Varun Beverages’ profit rose 20% to ₹878.71 crore in Q1 CY2026 on strong volumes
Revenue and EBITDA grew in double digits with better margins
Company saw robust growth across India and international markets
Varun Beverages’ profit rose 20% to ₹878.71 crore in Q1 CY2026 on strong volumes
Revenue and EBITDA grew in double digits with better margins
Company saw robust growth across India and international markets
Varun Beverages, PepsiCo’s largest franchise bottler, posted a strong set of results for the quarter ended March 2026, announced on Monday, April 27. The company’s consolidated net profit rose to ₹878.71 crore from ₹731.35 crore in the same period last year, reflecting steady demand across key markets.
This quarter also marks the company’s shift to reporting under a calendar year format, making it the first of its kind.
Revenue from operations increased 18% year-on-year (YoY) to ₹6,721 crore, supported by higher sales volumes in both domestic and international businesses. Total consolidated income stood at ₹6,765.06 crore, marking continued growth momentum.
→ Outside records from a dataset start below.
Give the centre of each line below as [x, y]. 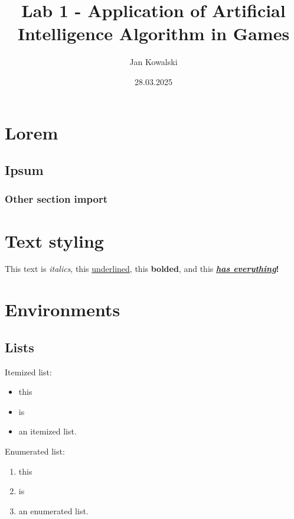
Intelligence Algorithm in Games [153, 33]
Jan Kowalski [153, 62]
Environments [63, 309]
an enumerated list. [53, 510]
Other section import [56, 199]
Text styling [54, 240]
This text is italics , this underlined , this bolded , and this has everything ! [142, 269]
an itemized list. [48, 431]
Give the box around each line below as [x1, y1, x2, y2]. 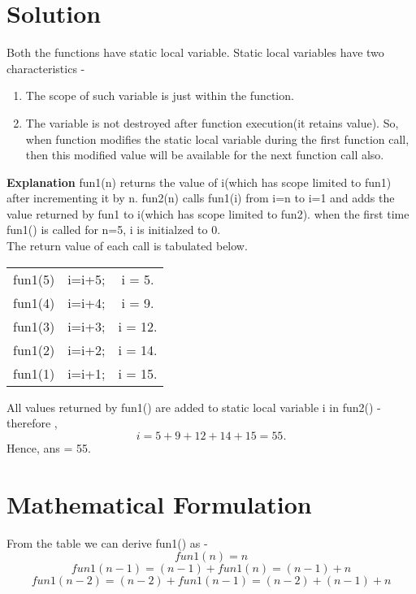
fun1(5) [13, 269, 55, 288]
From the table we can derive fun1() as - [6, 534, 208, 551]
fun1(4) [13, 293, 55, 312]
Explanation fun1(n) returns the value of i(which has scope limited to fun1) [6, 173, 392, 190]
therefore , [6, 414, 58, 431]
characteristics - [6, 59, 85, 76]
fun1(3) [13, 316, 55, 336]
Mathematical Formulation [6, 487, 312, 520]
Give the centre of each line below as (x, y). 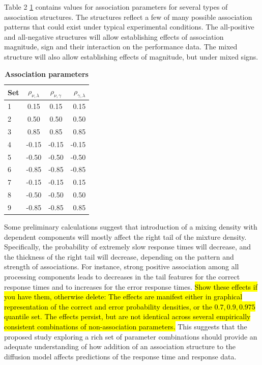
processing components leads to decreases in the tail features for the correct (122, 277)
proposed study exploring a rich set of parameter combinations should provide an (131, 336)
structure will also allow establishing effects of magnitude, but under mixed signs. (131, 56)
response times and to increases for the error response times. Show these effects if (131, 286)
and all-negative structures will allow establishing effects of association (114, 36)
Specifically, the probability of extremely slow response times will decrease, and (128, 247)
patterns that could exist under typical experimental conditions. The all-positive (129, 27)
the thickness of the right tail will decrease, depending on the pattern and (119, 256)
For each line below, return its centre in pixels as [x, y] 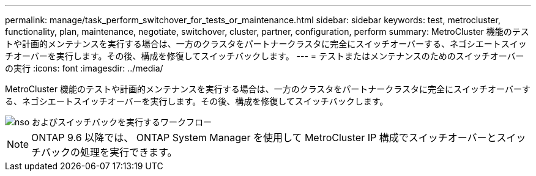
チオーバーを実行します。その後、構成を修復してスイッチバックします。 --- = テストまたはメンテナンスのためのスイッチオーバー [265, 56]
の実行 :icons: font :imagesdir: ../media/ [84, 68]
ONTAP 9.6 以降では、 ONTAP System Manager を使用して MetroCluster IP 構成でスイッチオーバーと [264, 137]
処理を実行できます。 [129, 152]
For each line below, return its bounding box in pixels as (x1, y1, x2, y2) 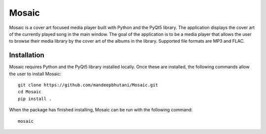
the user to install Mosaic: (9, 71, 62, 77)
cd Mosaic (18, 89, 41, 95)
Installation (9, 51, 44, 59)
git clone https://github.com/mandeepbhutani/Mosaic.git (18, 82, 159, 88)
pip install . (18, 96, 52, 102)
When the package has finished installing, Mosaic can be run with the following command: (9, 107, 193, 113)
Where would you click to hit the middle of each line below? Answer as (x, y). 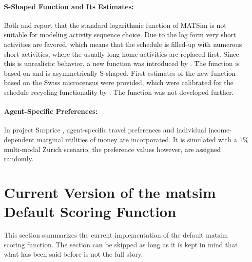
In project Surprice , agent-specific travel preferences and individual (105, 130)
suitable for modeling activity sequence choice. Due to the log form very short (120, 34)
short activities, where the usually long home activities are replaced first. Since (122, 54)
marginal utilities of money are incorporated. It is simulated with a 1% (143, 139)
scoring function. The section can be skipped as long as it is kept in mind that (121, 244)
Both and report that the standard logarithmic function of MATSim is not (115, 25)
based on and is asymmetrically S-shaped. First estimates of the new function (120, 73)
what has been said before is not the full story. (74, 254)
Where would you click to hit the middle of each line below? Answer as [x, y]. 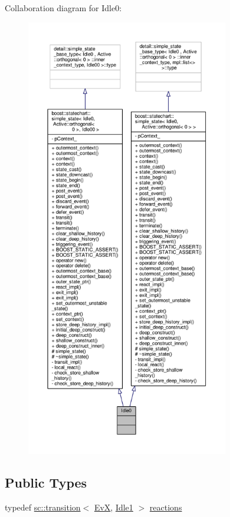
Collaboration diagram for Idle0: [63, 8]
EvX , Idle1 [114, 507]
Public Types [46, 482]
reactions [166, 507]
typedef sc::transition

Sales volumes rose 16.3% to 363.4 million cases, driven by solid demand across domestic and international markets. India volumes grew 14.4%, while overseas markets led with a 21.4% increase, reflecting the company’s expanding global footprint.
Despite an 18% rise in input costs to ₹3,152 crore, profitability remained intact due to operational efficiencies. EBITDA increased 21% to ₹1,528.90 crore, with margins improving to 23.3%. Gross margins also edged up to 55.2%, even as per-case realisation in India dipped slightly due to pricing strategies and product mix changes.
Chairman of Varun Beverages, Ravi Jaipuria said the company’s performance was driven by “healthy demand, disciplined execution, and continued progress across markets.” He added that international operations continued to show steady growth.
The company also highlighted its acquisition of Twizza in South Africa via BevCo, strengthening its manufacturing and distribution capabilities in the region. The deal is expected to generate long-term operational synergies.
The company has also declared an interim dividend of ₹0.50 per equity share for FY26.
Despite initial market volatility post-results, Varun Beverages shares recovered losses and turned positive, with the stock already up about 25% year-to-date, reflecting investor confidence in its growth trajectory.